Foreign state-owned enterprises (SOEs) have been limited from owning more than the NSW government’s own 49.6 percent, according to the Australian Financial Review. State Grid partnered with Macquarie Infrastructure Real Assets while bidding for TransGrid, and may bid with Macquarie Capital this time, while China Southern Power Grid has teamed up with Global Infrastructure Partners.

State Grid has total ownership of Brazil’s national grid, and owns a significant share of the grids in Portugal, Italy and the Philippines. Last year, 16 State Grid technicians were denied visa renewals in the Philippines due to national security concerns.

Corruption in China

State Grid and China Southern Power Grid have been engaged in domestic corruption involving projects, purchases and electricity sales.

The two enterprises were inspected last February to May by the Chinese Communist Party’s graft watchdog, the Central Commission for Discipline Inspection. Company leaders were found to have sought benefits for relatives, and taken cash, luxury gifts and shopping cards from employees of subsidiaries. They also had luxurious buildings and the leaders’ office space exceeded government standards, according to Beijing-based Caixin.

A separate audit of State Grid and China Southern Power Grid the previous year in 2014, showed that more than $1 billion was misappropriated during construction of a long-distance electricity grid.

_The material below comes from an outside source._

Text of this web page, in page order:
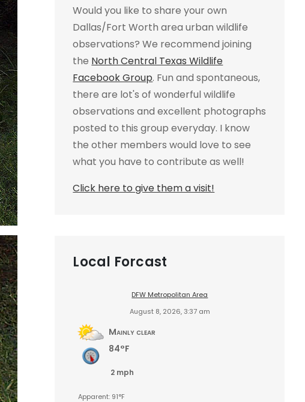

This year, Chinese leader Xi Jinping is expected to focus his anti-corruption campaign on extremely senior officials, such as former vice president Zeng Qinghong, who has links with State Grid chairman Liu Zhenya. Zeng promoted Liu to deputy manager of State Grid in 2000, and Liu returned the favour by underselling the large SOE, Shandong Luneng Group, to Zeng’s son for $600 million in 2005. It was later valued at $17.7 billion in 2007, according to Caijing, a Chinese financial magazine.

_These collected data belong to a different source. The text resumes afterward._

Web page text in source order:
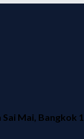
Mai, Bangkok
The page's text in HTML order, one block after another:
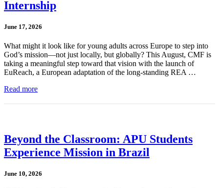
Internship
June 17, 2026
What might it look like for young adults across Europe to step into
God’s mission—not just locally, but globally? This August, CMF is
taking a meaningful step toward that vision with the launch of
EuReach, a European adaptation of the long-standing REA …
Read more
Beyond the Classroom: APU Students
Experience Mission in Brazil
June 10, 2026
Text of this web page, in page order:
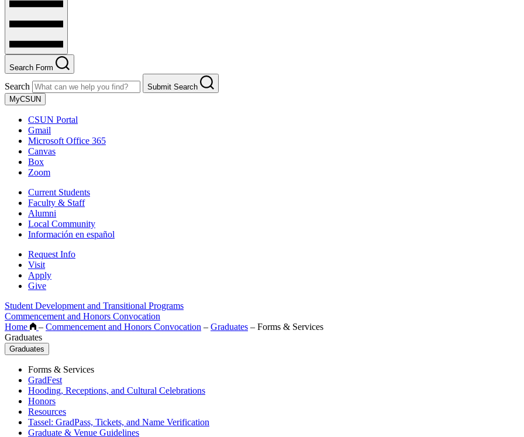
Search Form
Search
Submit Search
MyCSUN
CSUN Portal
Gmail
Microsoft Office 365
Canvas
Box
Zoom
Current Students
Faculty & Staff
Alumni
Local Community
Información en español
Request Info
Visit
Apply
Give
Student Development and Transitional Programs
Commencement and Honors Convocation
Home
– Commencement and Honors Convocation – Graduates – Forms & Services
Graduates
Graduates
Forms & Services
GradFest
Hooding, Receptions, and Cultural Celebrations
Honors
Resources
Tassel: GradPass, Tickets, and Name Verification
Graduate & Venue Guidelines

Zeng is also the right-hand man of former leader Jiang Zemin, who in 1999 initiated the persecution against Falun Gong, a spiritual practice based on the principles of truth, compassion and tolerance. Over 200,000 Falun Gong practitioners have now submitted criminal complaints against Jiang, and commentators still expect that Xi Jinping could take action against him in the future.

Rights Abuses

There are also documented allegations of human rights violations against State Grid. Many SOEs have participated in the Chinese regime’s persecution of Falun Gong to gain favor with top officials involved in the crackdown.

State Grid has taken part in monitoring, detaining and re-education of Falun Gong adherents in China, according to the website Minghui.org, which documents persecution of the practice through first-hand reports from China.

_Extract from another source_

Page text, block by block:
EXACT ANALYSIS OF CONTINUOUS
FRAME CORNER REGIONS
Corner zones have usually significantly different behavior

Minghui has reported over 150 cases that directly contravene international human rights law, including dismissal of staff, monitoring of staff outside work by in-house security, pressuring employees to sign promises not to practice Falun Gong, and hosting re-education facilities on company premises.

Eleven employees were persecuted to the point of mental illness or death, and another five are missing, such as an accountant called Yu Yimin, born in 1962, who was dismissed at a State Grid branch in Hubei. She was then sent to brainwashing centers three times, and administered with psychoactive drugs during 1 year of so-called re-education, which led to mental illness and her eventual death.

Although these abuses were carried out by state law-enforcement agencies, State Grid’s security departments assisted with the arrest and home searches of 39 employees. Even though State Grid has already been allowed to bid for TransGrid by the Foreign Investment Review Board and by the NSW Government, there has been no public discussion of its corruption and human rights issues.